A single stretch of the material below is to be transcribed exactly, starting at the line with "pip [107, 1084]" and ending after the line with "See sht --help".

------------

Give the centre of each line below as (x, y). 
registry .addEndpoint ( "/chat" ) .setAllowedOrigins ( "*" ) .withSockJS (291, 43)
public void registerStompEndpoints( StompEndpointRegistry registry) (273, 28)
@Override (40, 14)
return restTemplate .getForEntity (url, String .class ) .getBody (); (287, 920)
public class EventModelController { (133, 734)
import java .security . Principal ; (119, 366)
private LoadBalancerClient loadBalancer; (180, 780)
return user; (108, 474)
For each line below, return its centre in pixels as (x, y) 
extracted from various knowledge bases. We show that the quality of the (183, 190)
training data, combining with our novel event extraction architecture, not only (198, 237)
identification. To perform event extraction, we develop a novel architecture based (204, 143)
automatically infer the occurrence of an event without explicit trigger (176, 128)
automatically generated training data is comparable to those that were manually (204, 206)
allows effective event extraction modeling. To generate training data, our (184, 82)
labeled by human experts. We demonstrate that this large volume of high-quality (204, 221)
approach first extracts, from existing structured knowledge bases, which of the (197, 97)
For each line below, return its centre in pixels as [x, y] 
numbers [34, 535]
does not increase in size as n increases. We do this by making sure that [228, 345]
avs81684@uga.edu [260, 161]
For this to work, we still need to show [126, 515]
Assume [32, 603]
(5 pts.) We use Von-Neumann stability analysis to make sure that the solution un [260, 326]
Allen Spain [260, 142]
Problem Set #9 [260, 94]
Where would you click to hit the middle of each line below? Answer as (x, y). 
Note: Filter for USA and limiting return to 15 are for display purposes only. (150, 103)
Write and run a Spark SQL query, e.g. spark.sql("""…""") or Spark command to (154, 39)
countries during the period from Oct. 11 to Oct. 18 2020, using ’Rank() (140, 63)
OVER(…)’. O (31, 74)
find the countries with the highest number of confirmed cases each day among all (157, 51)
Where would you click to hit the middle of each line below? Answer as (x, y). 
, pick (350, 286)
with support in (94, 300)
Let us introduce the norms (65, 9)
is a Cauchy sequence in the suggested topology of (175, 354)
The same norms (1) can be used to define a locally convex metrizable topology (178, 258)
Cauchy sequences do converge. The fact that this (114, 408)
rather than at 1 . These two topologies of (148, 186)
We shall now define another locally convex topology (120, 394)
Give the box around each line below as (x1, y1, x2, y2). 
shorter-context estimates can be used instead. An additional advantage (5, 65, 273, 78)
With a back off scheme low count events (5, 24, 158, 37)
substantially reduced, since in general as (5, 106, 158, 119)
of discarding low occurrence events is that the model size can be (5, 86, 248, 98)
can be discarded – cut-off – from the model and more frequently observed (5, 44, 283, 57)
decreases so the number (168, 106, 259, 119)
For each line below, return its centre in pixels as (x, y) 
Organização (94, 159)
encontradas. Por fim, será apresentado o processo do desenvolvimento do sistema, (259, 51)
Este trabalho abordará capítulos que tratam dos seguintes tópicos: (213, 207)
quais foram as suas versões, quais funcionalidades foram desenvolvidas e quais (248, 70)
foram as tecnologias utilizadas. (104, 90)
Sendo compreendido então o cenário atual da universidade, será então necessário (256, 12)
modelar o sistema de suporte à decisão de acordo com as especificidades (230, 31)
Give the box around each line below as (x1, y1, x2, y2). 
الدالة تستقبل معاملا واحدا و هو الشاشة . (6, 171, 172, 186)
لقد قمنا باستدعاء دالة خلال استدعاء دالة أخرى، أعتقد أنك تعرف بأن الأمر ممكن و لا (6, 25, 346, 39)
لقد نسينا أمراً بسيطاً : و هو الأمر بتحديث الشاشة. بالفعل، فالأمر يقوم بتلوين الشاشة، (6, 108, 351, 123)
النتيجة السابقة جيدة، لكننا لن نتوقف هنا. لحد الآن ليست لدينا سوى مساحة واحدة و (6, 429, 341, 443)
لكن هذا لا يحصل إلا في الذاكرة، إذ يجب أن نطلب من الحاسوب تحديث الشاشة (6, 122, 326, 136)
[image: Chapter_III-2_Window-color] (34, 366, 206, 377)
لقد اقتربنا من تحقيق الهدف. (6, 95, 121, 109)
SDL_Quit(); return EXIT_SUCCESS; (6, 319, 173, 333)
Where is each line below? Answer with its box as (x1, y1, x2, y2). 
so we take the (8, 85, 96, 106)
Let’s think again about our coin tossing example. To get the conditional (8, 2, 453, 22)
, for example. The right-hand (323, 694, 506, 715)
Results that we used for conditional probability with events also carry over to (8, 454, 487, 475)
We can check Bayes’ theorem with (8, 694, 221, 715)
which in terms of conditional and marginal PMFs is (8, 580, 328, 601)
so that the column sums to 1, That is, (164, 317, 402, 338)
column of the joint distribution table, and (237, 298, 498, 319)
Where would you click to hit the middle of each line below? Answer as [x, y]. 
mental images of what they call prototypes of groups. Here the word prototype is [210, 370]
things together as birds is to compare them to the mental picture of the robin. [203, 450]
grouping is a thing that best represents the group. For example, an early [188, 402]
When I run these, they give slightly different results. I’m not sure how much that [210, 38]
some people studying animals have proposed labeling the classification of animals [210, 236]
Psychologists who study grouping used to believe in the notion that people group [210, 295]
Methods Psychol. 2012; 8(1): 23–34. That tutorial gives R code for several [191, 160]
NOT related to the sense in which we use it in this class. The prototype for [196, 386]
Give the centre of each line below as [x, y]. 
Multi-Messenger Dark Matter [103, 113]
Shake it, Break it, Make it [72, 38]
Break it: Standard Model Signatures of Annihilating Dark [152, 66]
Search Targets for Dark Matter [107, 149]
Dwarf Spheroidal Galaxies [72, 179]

------------

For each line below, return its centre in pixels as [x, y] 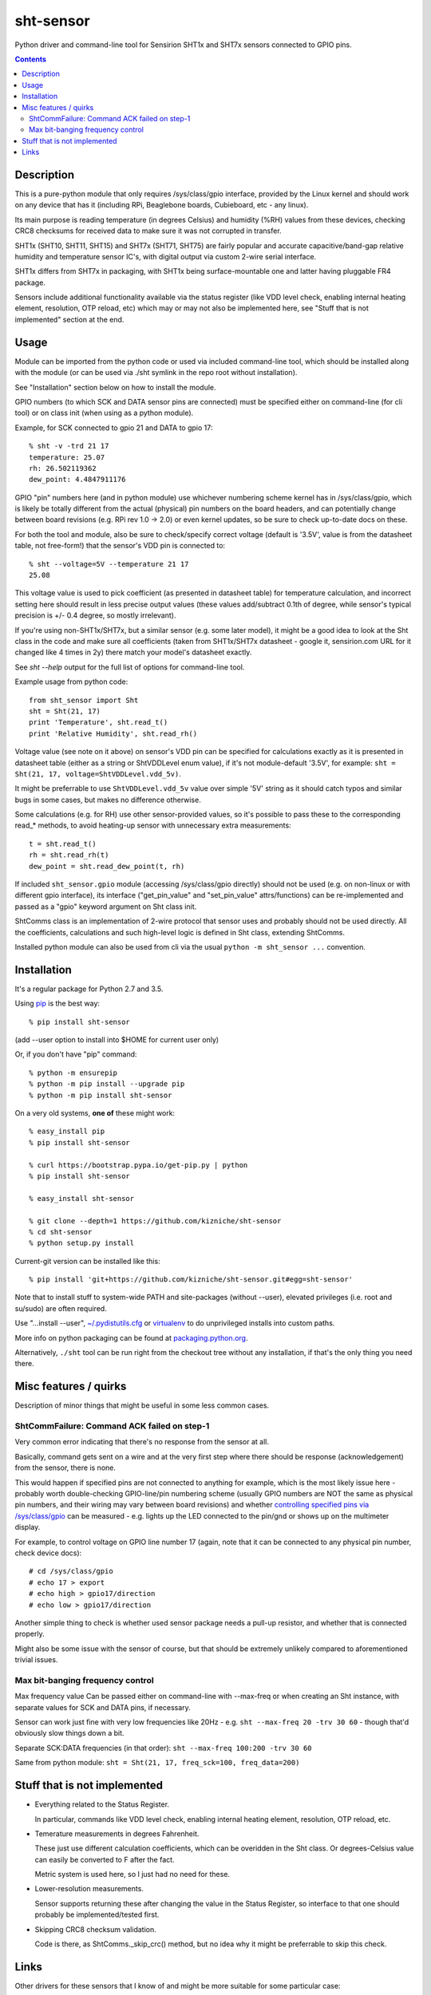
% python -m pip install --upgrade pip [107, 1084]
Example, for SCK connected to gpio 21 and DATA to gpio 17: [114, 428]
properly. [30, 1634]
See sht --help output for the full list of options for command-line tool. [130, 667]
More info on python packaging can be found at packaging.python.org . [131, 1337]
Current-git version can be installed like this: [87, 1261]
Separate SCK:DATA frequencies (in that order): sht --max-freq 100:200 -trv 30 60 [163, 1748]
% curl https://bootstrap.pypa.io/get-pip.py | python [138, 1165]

------------

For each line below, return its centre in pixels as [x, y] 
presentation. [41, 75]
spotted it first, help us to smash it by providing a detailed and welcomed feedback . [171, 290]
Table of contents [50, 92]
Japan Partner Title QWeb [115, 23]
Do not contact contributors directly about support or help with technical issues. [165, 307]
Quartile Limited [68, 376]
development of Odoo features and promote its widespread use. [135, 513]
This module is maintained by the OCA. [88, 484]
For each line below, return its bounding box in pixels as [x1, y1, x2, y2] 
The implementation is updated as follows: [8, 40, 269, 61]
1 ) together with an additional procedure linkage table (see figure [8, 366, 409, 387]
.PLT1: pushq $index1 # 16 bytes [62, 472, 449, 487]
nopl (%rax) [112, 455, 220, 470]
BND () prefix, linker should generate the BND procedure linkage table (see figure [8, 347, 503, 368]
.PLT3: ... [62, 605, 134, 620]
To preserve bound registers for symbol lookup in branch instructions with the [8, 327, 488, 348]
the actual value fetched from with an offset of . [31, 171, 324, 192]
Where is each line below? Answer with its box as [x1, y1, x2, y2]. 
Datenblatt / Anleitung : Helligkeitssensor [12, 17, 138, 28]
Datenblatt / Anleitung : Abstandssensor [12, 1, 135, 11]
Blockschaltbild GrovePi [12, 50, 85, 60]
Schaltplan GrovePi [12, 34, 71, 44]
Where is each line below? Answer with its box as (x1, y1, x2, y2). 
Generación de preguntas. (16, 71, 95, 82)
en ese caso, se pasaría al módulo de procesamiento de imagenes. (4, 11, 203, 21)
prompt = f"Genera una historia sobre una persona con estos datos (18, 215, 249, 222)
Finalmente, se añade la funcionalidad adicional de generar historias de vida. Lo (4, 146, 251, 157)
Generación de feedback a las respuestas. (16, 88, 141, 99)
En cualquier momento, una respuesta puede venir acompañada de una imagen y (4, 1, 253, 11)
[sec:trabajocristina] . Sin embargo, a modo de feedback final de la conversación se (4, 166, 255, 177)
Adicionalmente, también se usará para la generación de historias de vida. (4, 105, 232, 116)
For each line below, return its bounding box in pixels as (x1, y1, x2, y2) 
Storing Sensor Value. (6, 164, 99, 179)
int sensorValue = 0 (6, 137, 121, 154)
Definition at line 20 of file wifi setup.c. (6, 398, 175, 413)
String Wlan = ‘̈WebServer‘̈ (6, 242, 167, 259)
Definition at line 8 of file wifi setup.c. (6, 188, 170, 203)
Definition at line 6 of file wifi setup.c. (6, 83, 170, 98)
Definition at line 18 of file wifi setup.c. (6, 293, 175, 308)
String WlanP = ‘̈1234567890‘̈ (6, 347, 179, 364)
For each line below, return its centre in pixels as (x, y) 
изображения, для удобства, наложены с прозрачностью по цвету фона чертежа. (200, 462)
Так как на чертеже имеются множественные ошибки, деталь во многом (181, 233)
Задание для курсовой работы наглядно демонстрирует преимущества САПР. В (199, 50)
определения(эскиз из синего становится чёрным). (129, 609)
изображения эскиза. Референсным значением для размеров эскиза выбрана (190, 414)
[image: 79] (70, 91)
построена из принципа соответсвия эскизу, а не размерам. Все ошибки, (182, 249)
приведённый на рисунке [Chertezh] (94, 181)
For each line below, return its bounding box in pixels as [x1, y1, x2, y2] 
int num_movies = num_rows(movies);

------------

● Problem solution:
% python -m pip install --upgrade pip [107, 1084]
Example, for SCK connected to gpio 21 and DATA to gpio 17: [114, 428]
properly. [30, 1634]
See sht --help output for the full list of options for command-line tool. [130, 667]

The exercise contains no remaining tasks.